Aggregate gate results into a validation report.

def run_gates(gates: List[GateResult]) -> ValidationReport

Parameters:

Parameter

Type

Description

gates

List[GateResult]

Pre-computed gate results

Returns: ValidationReport with overall status and summary

Example:

from temporalcv.gates import (
    run_gates,
    gate_signal_verification,
    gate_suspicious_improvement,
)

results = [
    gate_signal_verification(model, X, y, random_state=42),
    gate_suspicious_improvement(model_mae, persistence_mae),
]

report = run_gates(results)

if report.status == "HALT":
    print(report.summary())
    for failure in report.failures:
        print(f"  - {failure.name}: {failure.recommendation}")

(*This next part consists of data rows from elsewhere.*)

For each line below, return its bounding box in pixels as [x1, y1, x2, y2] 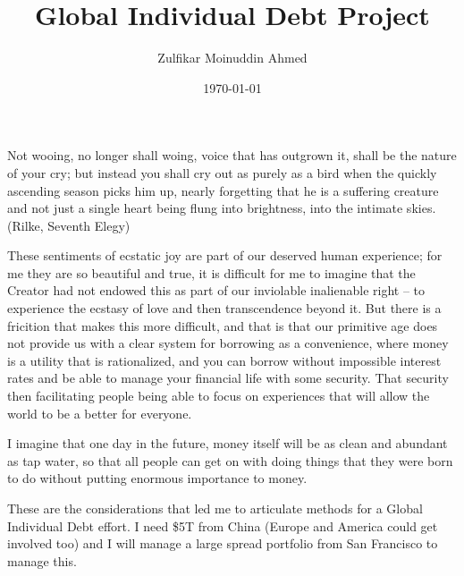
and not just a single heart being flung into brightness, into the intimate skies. [7, 199, 436, 217]
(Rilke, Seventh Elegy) [7, 216, 131, 234]
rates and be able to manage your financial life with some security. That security [7, 368, 449, 387]
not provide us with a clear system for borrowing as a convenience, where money [7, 334, 449, 352]
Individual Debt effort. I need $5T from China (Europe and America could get [7, 516, 438, 535]
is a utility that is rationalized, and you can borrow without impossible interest [7, 351, 442, 369]
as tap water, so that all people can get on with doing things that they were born [7, 451, 453, 470]
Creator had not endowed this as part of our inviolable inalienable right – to [7, 281, 426, 300]

Bootstrap Confidence Intervals

Gates that support bootstrap_ci=True provide uncertainty quantification for their metrics using Moving Block Bootstrap (Kunsch 1989). This preserves temporal dependence while computing confidence intervals.

Usage Example

from temporalcv.gates import gate_signal_verification

result = gate_signal_verification(
    model=my_model,
    X=X_train,
    y=y_train,
    bootstrap_ci=True,
    n_bootstrap=200,
    bootstrap_alpha=0.05,  # 95% CI
    random_state=42,
)

# Access CI from details
print(f"MAE: {result.details['mae_real']:.3f}")
print(f"95% CI: [{result.details['ci_lower']:.3f}, {result.details['ci_upper']:.3f}]")
print(f"SE: {result.details['bootstrap_std']:.3f}")

When to Use

  • Reporting results: Provides uncertainty bounds for publication

  • Comparing models: Check if CIs overlap before declaring winner

  • Small samples: When asymptotic inference is unreliable

Block Length Selection

The "auto" setting uses the asymptotically optimal n^(1/3) rule. Override when:

  • Multi-step forecasting: block_length = max(horizon, n^(1/3))

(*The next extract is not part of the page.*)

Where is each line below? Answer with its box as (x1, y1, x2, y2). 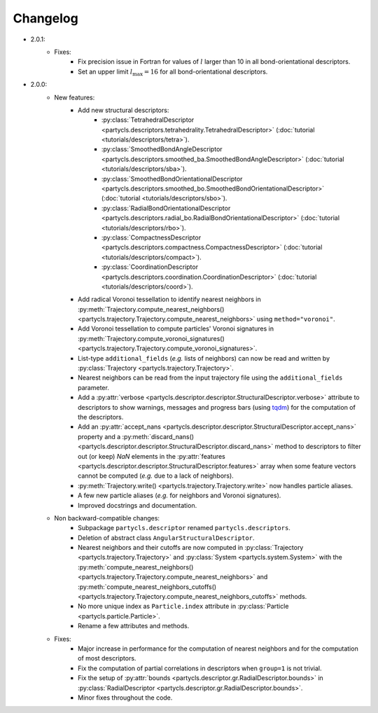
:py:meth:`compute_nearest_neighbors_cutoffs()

  • Known autocorrelation structure: Match to decorrelation time


References

[T1] Permutation Testing:

  • Phipson, B. & Smyth, G.K. (2010). “Permutation P-values Should Never Be Zero: Calculating Exact P-values When Permutations Are Randomly Drawn.” Statistical Applications in Genetics and Molecular Biology, 9(1), Article 39. DOI: 10.2202/1544-6115.1585

[T1] Block Bootstrap for Time Series:

  • Künsch, H.R. (1989). “The Jackknife and the Bootstrap for General Stationary Observations.” The Annals of Statistics, 17(3), 1217-1241. DOI: 10.1214/aos/1176347265

[T1] Optimal Block Length Selection:

  • Politis, D.N. & Romano, J.P. (1994). “The Stationary Bootstrap.” Journal of the American Statistical Association, 89(428), 1303-1313.

[T1] Theoretical AR(1) Bounds:

  • MAE of N(0, σ) = σ√(2/π) ≈ 0.798σ: Standard result from order statistics. For AR(1) with innovation variance σ², the 1-step forecast error is σ·ε_t, hence MAE = E[|σ·ε|] = σ·√(2/π) when ε ~ N(0,1).